──────── Information given ────────

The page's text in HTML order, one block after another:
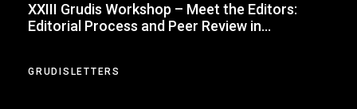
XXIII Grudis Workshop – Meet the Editors:
Editorial Process and Peer Review in
GRUDISLETTERS
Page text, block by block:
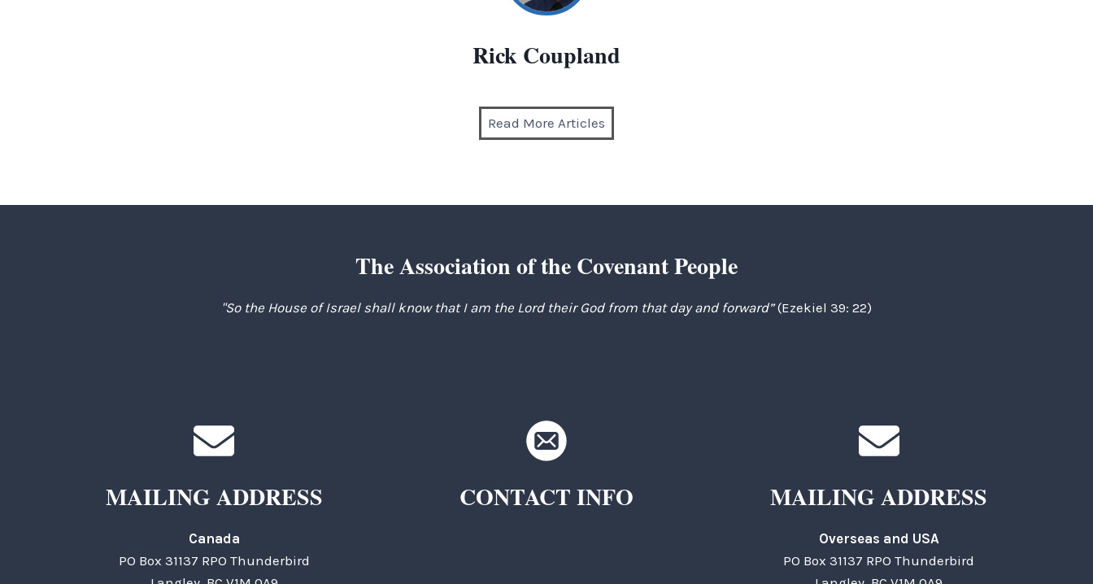
Rick Coupland
Read More Articles
The Association of the Covenant People
"So the House of Israel shall know that I am the Lord their God from that day and forward”(Ezekiel 39: 22)
MAILING ADDRESS
Canada
PO Box 31137 RPO Thunderbird
CONTACT INFO MAILING ADDRESS
Overseas and USA
PO Box 31137 RPO Thunderbird
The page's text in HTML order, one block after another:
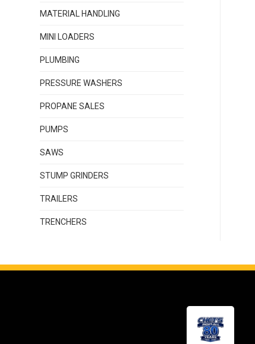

────────

What you need to do: Skip the pictures, then retype every line above exactly.

Written solution:
The page's text in HTML order, one block after another:
XXIII Grudis Workshop – Meet the Editors:
Editorial Process and Peer Review in
GRUDISLETTERS
Page text, block by block:
Rick Coupland
Read More Articles
The Association of the Covenant People
"So the House of Israel shall know that I am the Lord their God from that day and forward”(Ezekiel 39: 22)
MAILING ADDRESS
Canada
PO Box 31137 RPO Thunderbird
CONTACT INFO MAILING ADDRESS
Overseas and USA
PO Box 31137 RPO Thunderbird
The page's text in HTML order, one block after another:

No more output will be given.